After walking through the forest for hours on end, and after Thom listened to Alanna sing Breakfast over and over again, (and occasionally joining in) the Trebond twins came upon a huge cottage. But this cottage was not made of brick or wood. It was made of cheese.  
  
"Oooooo yummm cheese!" Thom said. "BEHOLD! The Power of cheese!" Alanna exclaimed.  
  
And they dug in. Having not eaten since breakfast much earlier that day, they were ravenous. They attached their mouths to the delicious cottage and gorged themselves on it. Every once and awhile they would make a trip to the enormous melted cheese fountain on the side of the house. (oooo im getting hungry)  
  
They continued in this fashion for a half hour, not noticing the evil man-witch (wizard doesn't sound right) watching them intently. Finally the evil man-witch (LOL! MANWICH! YOU KNOW THOSE THINGS ON COMMERCIALS!!! I just had a vision of a spamburger with arms and legs. *shudder*) spoke up. "Ahem." He said. Alanna and Thom appeared not to hear. "AHEM" He said, louder. "AHEM!!!" He shouted. 'Wow, he must have a bad throat disease, having to clear his throat that loudly' Alanna thought with a giggle. The evil man-witch glared at her. Alanna yelped and jumped aside as the evil man-witch tried to melt her with heat vision. (lol morgan i hope your reading this! everyone else, its an inside joke)  
  
The evil man-witch grabbed them both by the ears. (pain!) "You two are now in debt to me because you ATE half of my HOUSE! You now work for me.
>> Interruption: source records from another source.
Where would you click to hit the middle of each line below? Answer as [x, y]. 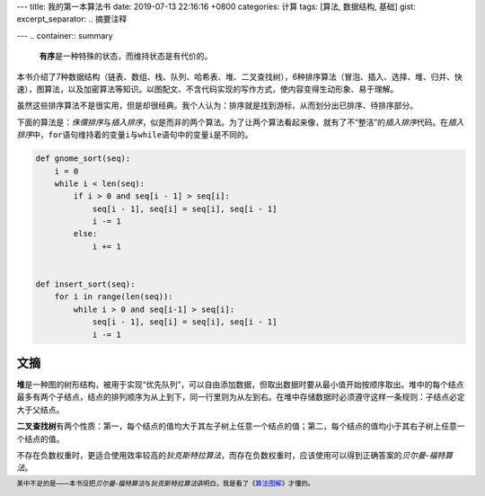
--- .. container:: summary [65, 35]
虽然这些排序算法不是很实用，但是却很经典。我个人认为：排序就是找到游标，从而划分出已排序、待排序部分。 [217, 106]
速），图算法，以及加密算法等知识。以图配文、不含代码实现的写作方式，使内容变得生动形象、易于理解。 [207, 89]
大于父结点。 [40, 410]
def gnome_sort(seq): [83, 159]
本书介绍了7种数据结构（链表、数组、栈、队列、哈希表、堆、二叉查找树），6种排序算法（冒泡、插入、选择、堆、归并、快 [239, 76]
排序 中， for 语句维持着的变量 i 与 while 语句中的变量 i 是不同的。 [135, 135]
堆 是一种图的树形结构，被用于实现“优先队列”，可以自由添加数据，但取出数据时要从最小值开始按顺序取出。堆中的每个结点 [240, 385]
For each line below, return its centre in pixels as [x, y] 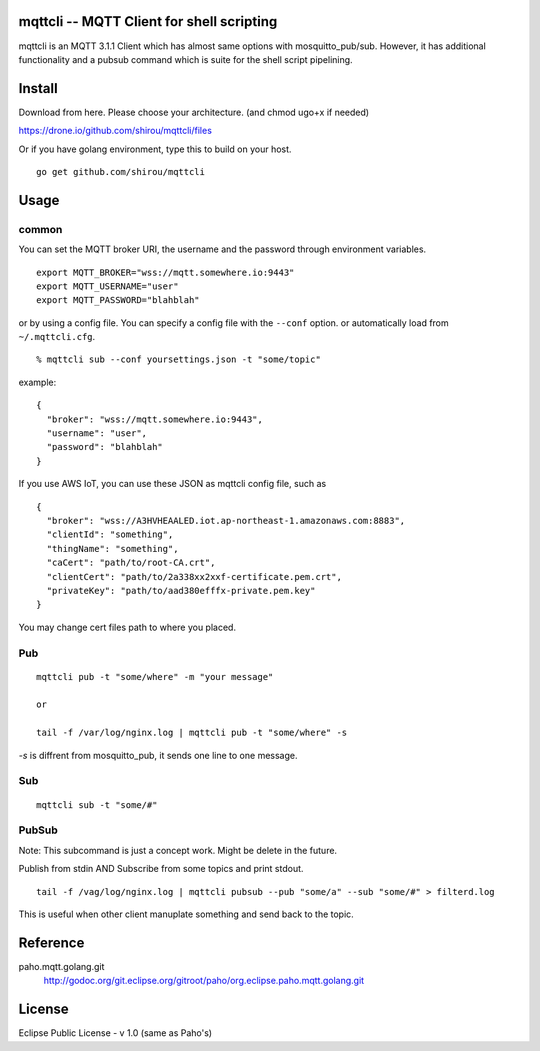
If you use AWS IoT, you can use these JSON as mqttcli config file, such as [172, 484]
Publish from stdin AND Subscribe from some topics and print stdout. [161, 869]
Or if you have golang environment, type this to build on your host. [155, 149]
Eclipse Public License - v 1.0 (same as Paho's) [115, 1033]
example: [37, 382]
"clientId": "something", [110, 534]
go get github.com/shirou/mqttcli [120, 171]
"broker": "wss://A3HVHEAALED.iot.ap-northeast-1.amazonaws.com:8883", [226, 520]

Oh yes, my name is Duke Roger of Conte,(what a surprise) and the only reason I'm telling you that is because the author of this fanfic is sick of writing evil man-witch, because every time she types it shes reminded of the evil spamburger with arms and legs." Roger explained, out of breath because of the enormous run-on sentence. (Eek! Please don't tell Ms. Wilson about that!)  
  
"Er... uh...yeah... right...." Thom said. His next comment was cut off as he was thrown into a 1 by 1 foot cage -that was NOT made of cheese- by Roger.  
  
Alanna stared at her brother, trying to decide wether to laugh or yell. It was very amusing, looking at her brother squished up in a tiny box. (JUST HAD ANOTHER VISION!) But she was very mad at Roger for putting her brother there. As Alanna battled with herself, Roger dragged her away.  
  
"Now, child, you will boil water for me" Roger ordered. "I will have quite a feast tonight. Your brother is still young, but he still has enough meat on him to feed me. If you do not do what I say, I will eat you tonight, also." (AH! ROGERS A CANNIBAL! A/N: I know that in the real story, Hansel holds out a bone when the witch checks him to see how fat he is, but I can't picture Roger being senile. Actually, I can, but its really scary.)  
  
Reluctanly, Alanna did as she was told. She had no desire to be eaten. She could just picture Roger's teeth on her cooked flesh...  
  
"Now you will check the tablecloth." Roger commanded. "It's over by that cliff, drying. Bring it back to me, and I won't eat you." But Alanna was only half listening. She was struck by a sudden idea. "Where?" She inquired innocently. "Over there, you senile brat!" Roger exclaimed, pointing. "Where?!?" Alanna insisted. "I'll show you" Roger gave in. He led her over to the cliff and stopped in front of the edge. "See?!? This cliff!"  
  
"Ooooohhhhhh! That cliff!" Alanna said. With a wry smile, she shoved him off of the cliff. His girly screams could be heard throughout the forest.  
  
Alanna reunited with her brother, and after gathering tons of cheese and wandering around in the woods for a few hours, they finally found their house. Lord Alan was not pleased by there arrival, but he had to admit, they would have an endless supply of cheese.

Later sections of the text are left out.